Department of Biochemistry, Brigham Young University , 701 East University Parkway, BNSN C100, Provo, Utah 84602, United States.
J Proteome Res. 2013 Dec 6;12(12):5742-9. doi: 10.1021/pr400727e. Epub 2013 Oct 3.
The most important step in any quantitative proteomic pipeline is feature detection (aka peak picking). However, generating quality hand-annotated data sets to validate the algorithms, especially for lower abundance peaks, is nearly impossible. An alternative for creating gold standard data is to simulate it with features closely mimicking real data. We present Mspire-Simulator, a free, open-source shotgun proteomic simulator that goes beyond previous simulation attempts by generating LC-MS features with realistic m/z and intensity variance along with other noise components. It also includes machine-learned models for retention time and peak intensity prediction and a genetic algorithm to custom fit model parameters for experimental data sets. We show that these methods are applicable to data from three different mass spectrometers, including two fundamentally different types, and show visually and analytically that simulated peaks are nearly indistinguishable from actual data. Researchers can use simulated data to rigorously test quantitation software, and proteomic researchers may benefit from overlaying simulated data on actual data sets.
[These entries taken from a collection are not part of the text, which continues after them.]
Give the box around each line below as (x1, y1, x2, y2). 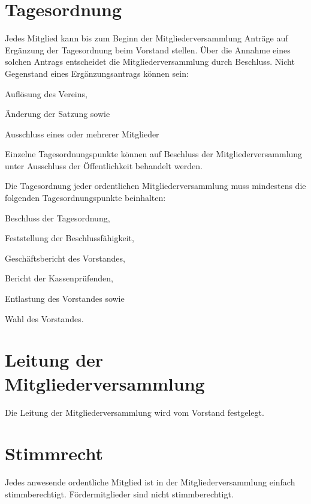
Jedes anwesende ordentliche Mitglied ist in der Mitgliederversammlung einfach (5, 476, 295, 488)
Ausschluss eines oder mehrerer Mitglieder (5, 127, 159, 140)
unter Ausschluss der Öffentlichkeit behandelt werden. (5, 159, 203, 172)
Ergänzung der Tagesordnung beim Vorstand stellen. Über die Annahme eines (5, 43, 291, 56)
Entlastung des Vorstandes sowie (5, 292, 125, 305)
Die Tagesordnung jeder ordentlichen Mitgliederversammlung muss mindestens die (5, 179, 306, 192)
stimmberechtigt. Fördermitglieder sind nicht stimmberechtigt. (5, 487, 234, 500)
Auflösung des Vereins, (5, 87, 87, 100)
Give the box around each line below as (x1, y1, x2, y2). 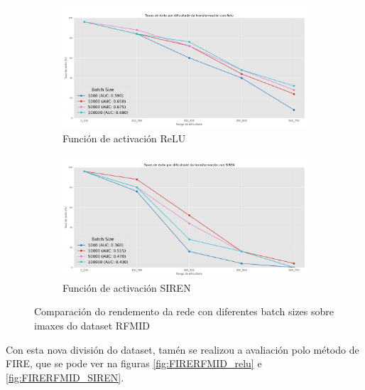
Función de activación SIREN (62, 280, 191, 295)
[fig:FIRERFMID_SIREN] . (6, 369, 124, 384)
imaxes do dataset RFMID (34, 317, 150, 332)
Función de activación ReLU (62, 130, 186, 145)
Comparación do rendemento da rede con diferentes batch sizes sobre (34, 304, 334, 319)
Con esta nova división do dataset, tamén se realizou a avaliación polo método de (6, 342, 359, 357)
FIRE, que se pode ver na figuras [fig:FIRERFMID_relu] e (6, 356, 262, 371)
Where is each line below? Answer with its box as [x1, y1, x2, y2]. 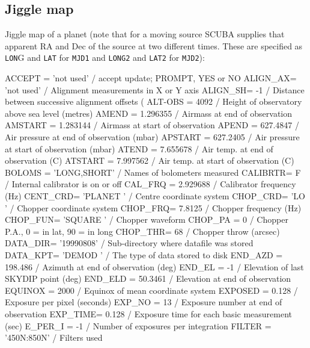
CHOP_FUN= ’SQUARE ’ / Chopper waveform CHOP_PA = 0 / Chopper [5, 213, 288, 226]
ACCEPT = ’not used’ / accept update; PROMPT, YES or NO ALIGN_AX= [5, 72, 297, 84]
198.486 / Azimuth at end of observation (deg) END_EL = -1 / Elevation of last [5, 260, 304, 273]
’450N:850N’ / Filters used [5, 331, 103, 344]
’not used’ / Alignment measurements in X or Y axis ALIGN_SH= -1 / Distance [5, 83, 305, 96]
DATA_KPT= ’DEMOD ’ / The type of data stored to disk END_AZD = [5, 248, 283, 261]
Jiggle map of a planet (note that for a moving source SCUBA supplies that [5, 28, 285, 40]
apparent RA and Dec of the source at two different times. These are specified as [5, 39, 303, 52]
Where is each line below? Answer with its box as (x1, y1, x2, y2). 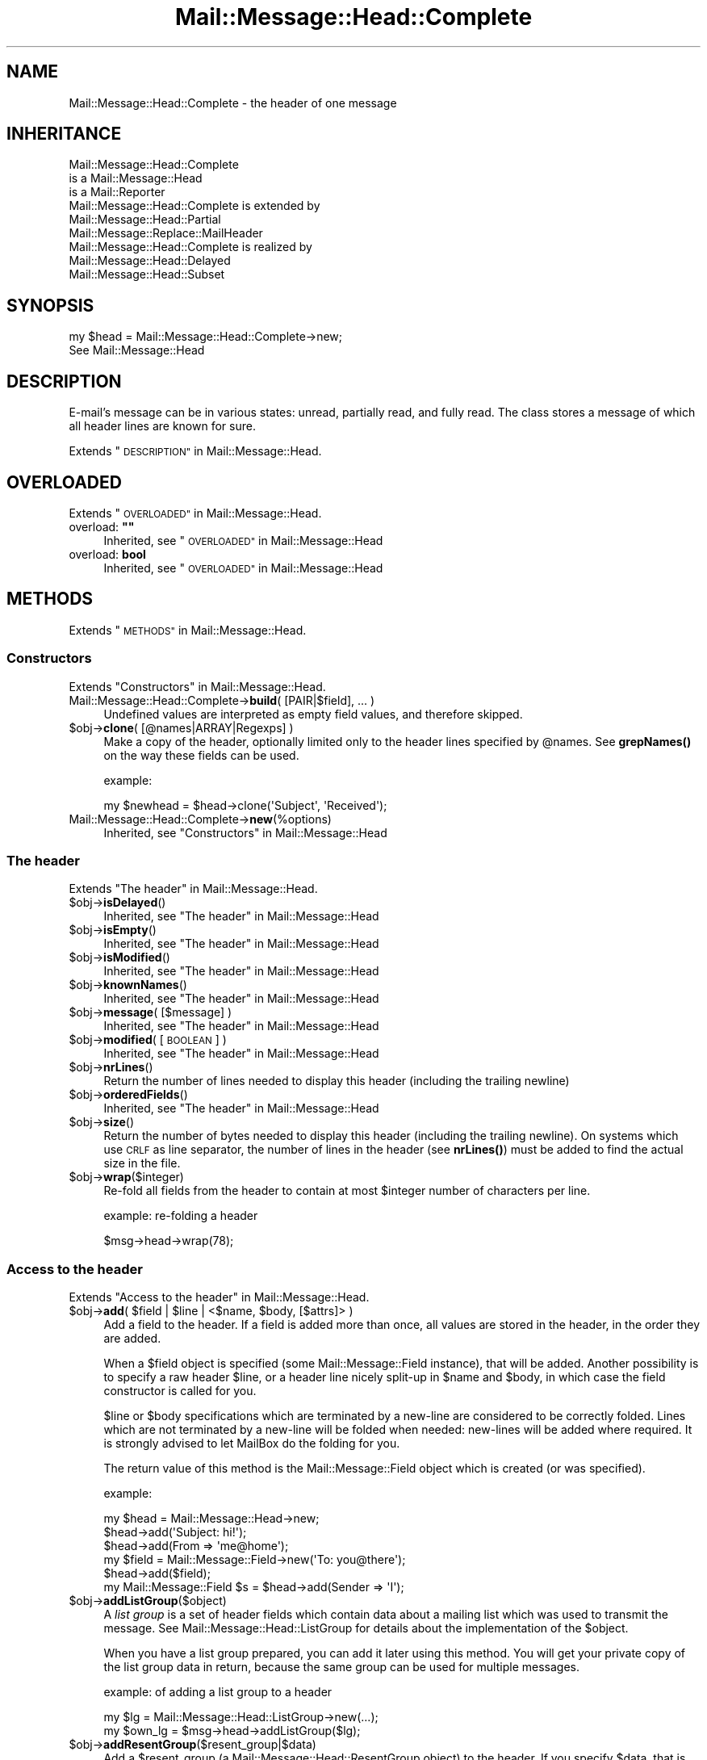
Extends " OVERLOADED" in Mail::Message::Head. (69, 505, 322, 520)
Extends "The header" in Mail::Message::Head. (69, 882, 318, 896)
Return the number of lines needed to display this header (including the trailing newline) (103, 1074, 570, 1088)
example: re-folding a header (103, 1209, 258, 1223)
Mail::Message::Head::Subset (69, 267, 225, 282)
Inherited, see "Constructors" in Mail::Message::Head (103, 825, 387, 840)
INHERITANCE (6, 124, 122, 145)
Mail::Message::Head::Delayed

在任何定量蛋白质组学管道中,最重要的步骤是特征检测(又名峰提取)。然而,生成质量可手动注释的数据集来验证算法,特别是对于较低丰度的峰,几乎是不可能的。创建黄金标准数据的另一种方法是使用与真实数据非常相似的特征来模拟它。我们介绍了 Mspire-Simulator,这是一个免费的、开源的 shotgun 蛋白质组学模拟器,它通过生成具有真实 m/z 和强度变化以及其他噪声成分的 LC-MS 特征,超越了之前的模拟尝试。它还包括用于保留时间和峰强度预测的机器学习模型,以及用于根据实验数据集自定义拟合模型参数的遗传算法。我们表明,这些方法适用于来自三种不同质谱仪的数据,包括两种完全不同类型的质谱仪,并通过视觉和分析表明,模拟的峰与实际数据几乎无法区分。研究人员可以使用模拟数据来严格测试定量软件,蛋白质组学研究人员可能会受益于将模拟数据叠加在实际数据集上。